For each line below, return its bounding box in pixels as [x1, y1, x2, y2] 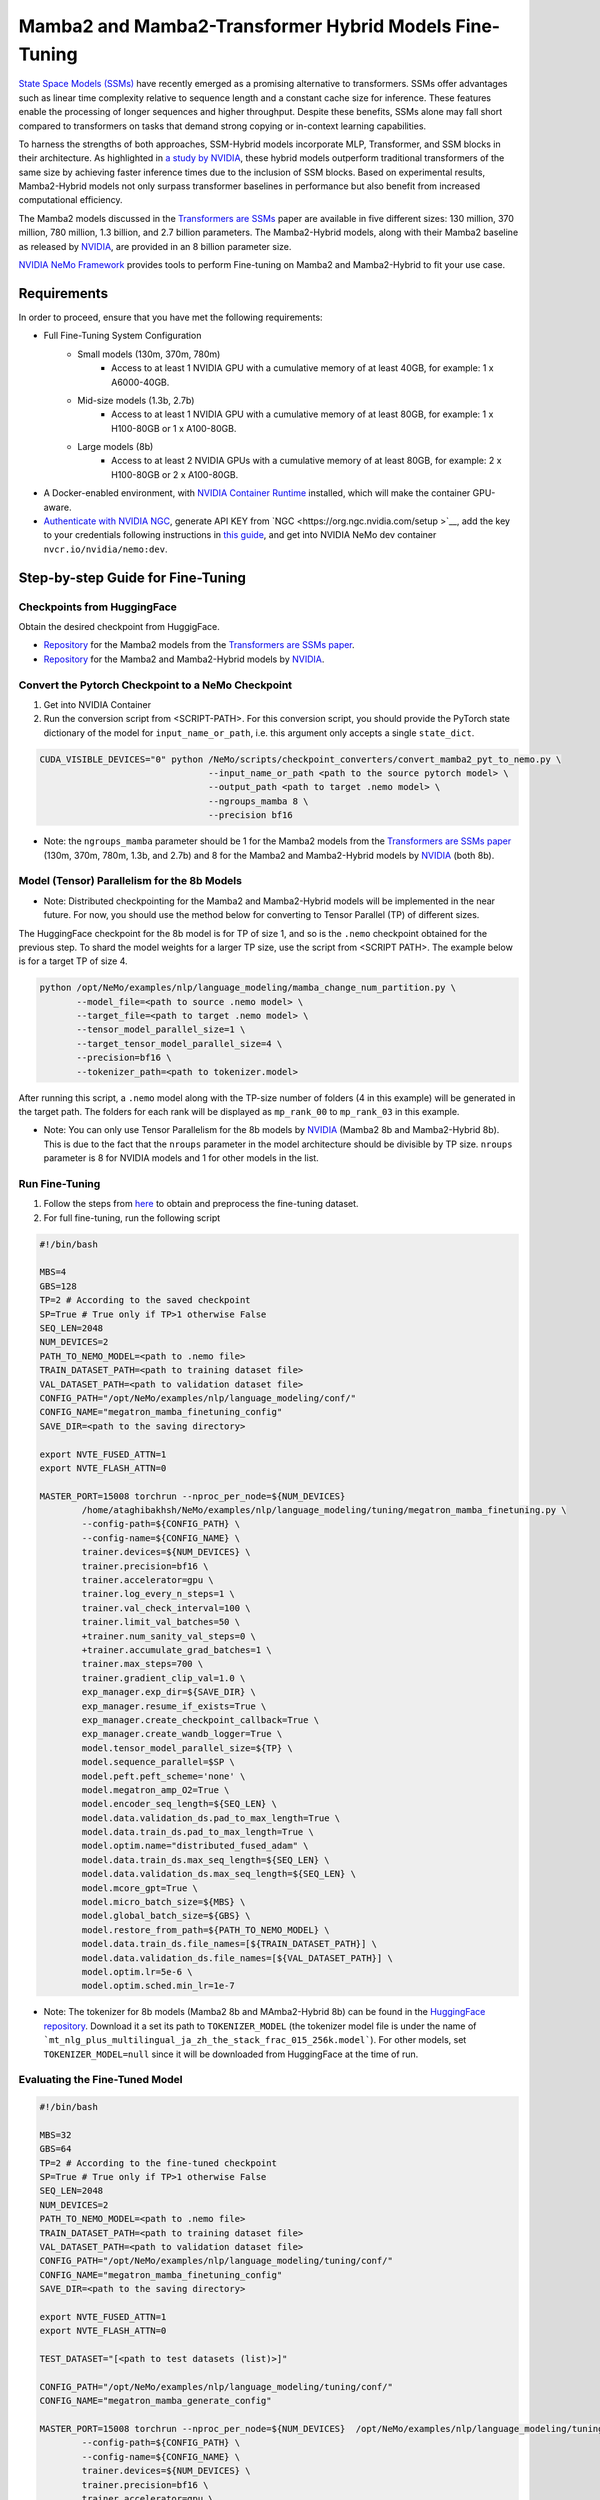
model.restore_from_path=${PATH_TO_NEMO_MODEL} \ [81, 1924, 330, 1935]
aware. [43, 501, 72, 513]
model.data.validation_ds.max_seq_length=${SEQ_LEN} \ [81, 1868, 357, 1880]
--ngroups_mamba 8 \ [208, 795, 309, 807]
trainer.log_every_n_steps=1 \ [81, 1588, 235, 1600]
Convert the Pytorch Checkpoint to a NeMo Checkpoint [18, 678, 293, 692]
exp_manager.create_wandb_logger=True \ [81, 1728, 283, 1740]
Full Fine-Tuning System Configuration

### Instructions for the task
Transcribe the listing in full and omit the pictures.

### Answer box
For each line below, return its bounding box in pixels as [x1, y1, x2, y2] 
model.restore_from_path=${PATH_TO_NEMO_MODEL} \ [81, 1924, 330, 1935]
aware. [43, 501, 72, 513]
model.data.validation_ds.max_seq_length=${SEQ_LEN} \ [81, 1868, 357, 1880]
--ngroups_mamba 8 \ [208, 795, 309, 807]
trainer.log_every_n_steps=1 \ [81, 1588, 235, 1600]
Convert the Pytorch Checkpoint to a NeMo Checkpoint [18, 678, 293, 692]
exp_manager.create_wandb_logger=True \ [81, 1728, 283, 1740]
Full Fine-Tuning System Configuration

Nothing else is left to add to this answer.